KZN Budget Debate - Provincial Treasury (Vote 6)  

 

by Roman Liptak MPL


KwaZulu-Natal Legislature  

PIETERMARITZBURG: 4 August 2009

 

Madam Chairperson

 

At a post-election budget council, the new national Minister of Finance urged the Hon. MEC for Finance and her colleagues from other provinces to see themselves as the "CFOs of their respective provinces".

 

As custodians of provincial finances, the Finance MECs have to lay a strong foundation for the best possible return on resources expended, and be the key negotiators with the Premier and the fellow MECs in how to improve efficiency within their administrations and best achieve service delivery targets in their provinces.

 

This role includes taking steps to achieve clean governance and full compliance with either PFMA or MFMA requirements, and importantly, nurturing talent management, especially in the fields of general and financial governance.

 

 From what we have seen so far of the Hon.
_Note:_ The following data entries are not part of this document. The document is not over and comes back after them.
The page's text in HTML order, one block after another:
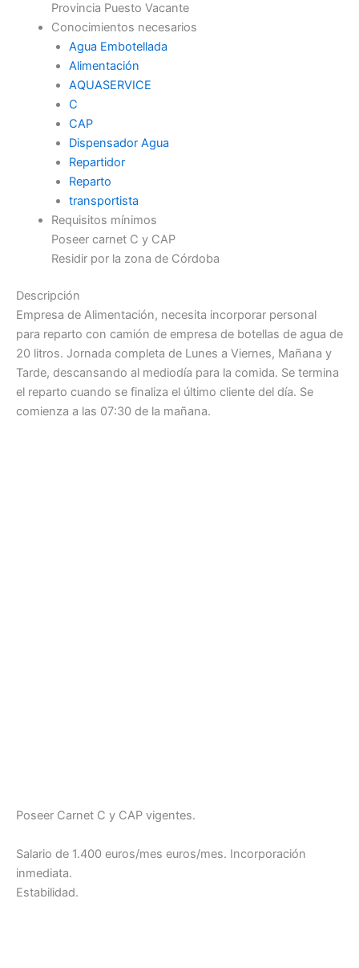
Provincia Puesto Vacante
Conocimientos necesarios
Agua Embotellada
Alimentación
AQUASERVICE
C
CAP
Dispensador Agua
Repartidor
Reparto
transportista
Requisitos mínimos
Poseer carnet C y CAP
Residir por la zona de Córdoba
Descripción
Empresa de Alimentación, necesita incorporar personal
para reparto con camión de empresa de botellas de agua de
20 litros. Jornada completa de Lunes a Viernes, Mañana y
Tarde, descansando al mediodía para la comida. Se termina
el reparto cuando se finaliza el último cliente del día. Se
comienza a las 07:30 de la mañana.
Poseer Carnet C y CAP vigentes.
Salario de 1.400 euros/mes euros/mes. Incorporación
inmediata.
Estabilidad.

Finance MEC's performance, she has taken these tasks to heart. We in the Official Opposition particularly appreciate the openness on her part in dealing with our province's fiscal challenges, both past and present.

 

The MEC's attitude during her budget presentation and especially during  the recent briefing on health budget reveals a genuine commitment to greater openness and improved efficiency.

 

The additional challenges posed by the economic recession cannot be addressed adequately without a commitment to transparency. With 117,000 jobs shed in our province in the first quarter in the wake of a sharp contraction of 6.7 percent in our gross domestic product, a concerted effort between business, government and labour is needed.

 

So far, we have seen some success stories during this parliamentary term. OSD for social workers was finally agreed upon in June, and the medical doctors' labour dispute was resolved after a lengthy negotiation last month. The immediate challenge for the Hon. MEC for Finance is to improve communication between Treasury and government departments, and the embattled Department of Health in particular.

 

The Hon. MEC for Finance will no doubt learn from the rocky experience of the task team formed late last year to curb runaway expenditure in the Department of Health. The task team was expected to address the situation where the Provincial Treasury and the department could not agree on how spending patterns should be managed. There is little evidence that such an agreement exists today.

 

The challenge the Hon. MEC for Finance - together with the national Minister of Finance, will face in the long-term will be the need to reconcile the obvious calls for austerity and fiscal prudence with growing demands for increased spending from her political party.

 

Projects recently put on the table by various government departments include free higher education, extending the child grant to 18 years of age, extension of job opportunities to 500,000 individuals this year and eventually to 5 million, a comprehensive reform of pensions and the National Health Insurance.

 

While we in the IFP sympathise with many of these demands - and some of them are indeed our own policy - we must recognise that, if unchecked, the cost of their implementation will place an additional tax burden on our citizens in a time of recession.

 

Given the need to mitigate the impact of the economic crisis, the Hon. MEC for Finance may yet face an uphill battle as she takes steps to reduce non-core departmental baseline costs, cut out wasteful expenditure and increase efficiencies and better control over our finances.

 

In response to these challenges, the Hon. MEC for Finance has largely led by example. The 7.5 percent cut in the budget of the Provincial Treasury has been effected against Goods and Services. This cut should reduce spending on items unrelated to service delivery, such as consultants, travel and subsistence, and venues and facilities. But the cutback will also result in the reduction in the number of Municipal Support Programme from 15 to 6.

 

Since November 2007 the Provincial Treasury has lent support to 9 municipalities through the MSP. This support has had a significant effect on the 2007/2008 audit opinions of the municipalities supported by the programme. We would like to know to what extent the budget reduction has affected Treasury's aftercare in some of these municipalities designed to ensure the sustainability of the improvements instituted by the MSP.

 

In tandem with the budget cut against Compensation of Employees effected by the Department of Co-operative Governance, the budget cut against the Municipal Support Programme is bad news for those municipalities that depend on support and assistance from the provincial government. In this regard, the budget cut will put additional pressure on finding solutions for the high vacancy rates in finance components across both local and provincial government spheres, career planning and competency building.

 

In addition to staff-related pressures, most of our municipalities - as part of their revenue projections for the new financial year - already had to factor in a possible drop in revenues to ensure sustainability.

 

But this, and a necessary rise in rates caused mainly by Eskom tariff increases, has resulted in a fresh wave of ratepayer activism which is likely to gain momentum, especially if municipal budgets are not spent carefully. It would be irresponsible to view the current spate of municipal protests outside of the context of municipal finance.

 

Madam Chairperson, municipalities need help to manage their revenue. 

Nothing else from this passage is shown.